|OJJDP Bulletins Highlight Education and Youth Development Initiatives||
OJJDP's Bulletin series addresses a wide variety of topics concerning the well-being of youth in the United States. Each Bulletin provides an overview of a particular area of interest and describes ways that the government and private sectors are addressing the issue. The Bulletins often synthesize a large amount of information in a few pages, highlighting the most salient facts for a broad audience. Recent additions to the Bulletin series include titles that focus on education and youth development initiatives.
Youth who are not in school are more vulnerable to delinquency, drugs, and gangs. A 1992 study by the National Center for Education Statistics found that 3.4 million young people between the ages of 16 and 24 dropped out of school before earning a high school diploma. Local, regional, and national organizations, alone or with Federal Government assistance, are making strides in keeping youth in school and supporting them through graduation and beyond.

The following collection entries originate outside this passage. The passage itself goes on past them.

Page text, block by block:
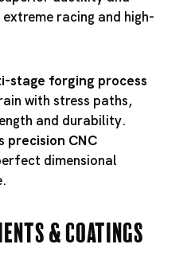
racing and high-
stage forging process
with stress paths,
and durability.
precision CNC
dimensional
& Coatings

Two new OJJDP Bulletins, Keeping Young People in School: Community Programs That Work and Reaching Out to Youth Out of the Education Mainstream, highlight such efforts to keep young people in school or to help those who have left to complete their education.
Keeping Young People in School: Community Programs That Work examines the reasons youth drop out of school and the long-term effects on them and society, then describes a number of programs that have responded to the challenge of working with these youth. The sample of programs described in Keeping Young People in School: Community Programs That Work reflects the diversity of approaches designed to solve this problem.
One such program, Communities In Schools (CIS), which delivers comprehensive services directly to troubled youth, is described in detail, and findings from an evaluation of the program's effectiveness are presented. CIS brings businesses and public and private agencies in communities together with welfare and health professionals, employment counselors, social workers, recreation leaders, the clergy, and members of community groups and puts them where they are needed -- in the schools. A support system of caring adults is brought together in one place to ensure that students have access to resources that can help them build a sense of self-worth and develop the skills to embark on productive and constructive lives.
Reaching Out to Youth Out of the Education Mainstream outlines the Youth Out of the Education Mainstream (YOEM) initiative. With a grant from OJJDP and the U.S. Department of Education's Safe and Drug-Free Schools Program, Pepperdine University's National School Safety Center (NSSC) is helping schools, law enforcement and social service agencies, and juvenile justice systems across the Nation pool their resources and create partnerships to help young people avoid the school-related risks that can lead to delinquent behavior.
YOEM programs include prevention activities (mentoring, conflict resolution, peer tutoring, job training, and afterschool programs) and intervention strategies (school peace officers, alternative schools, teen courts, inschool suspensions, and school-based probation officers). Under the YOEM umbrella, NSSC provides training and technical assistance to school districts, juvenile and family courts, social service agencies, community organizations, and other service providers in 10 YOEM demonstration sites.
Reaching Out to Youth Out of the Education Mainstream outlines innovative YOEM programs and strategies. The Bulletin also examines the many factors that can remove youth from the education mainstream and describes promising approaches designed to address each.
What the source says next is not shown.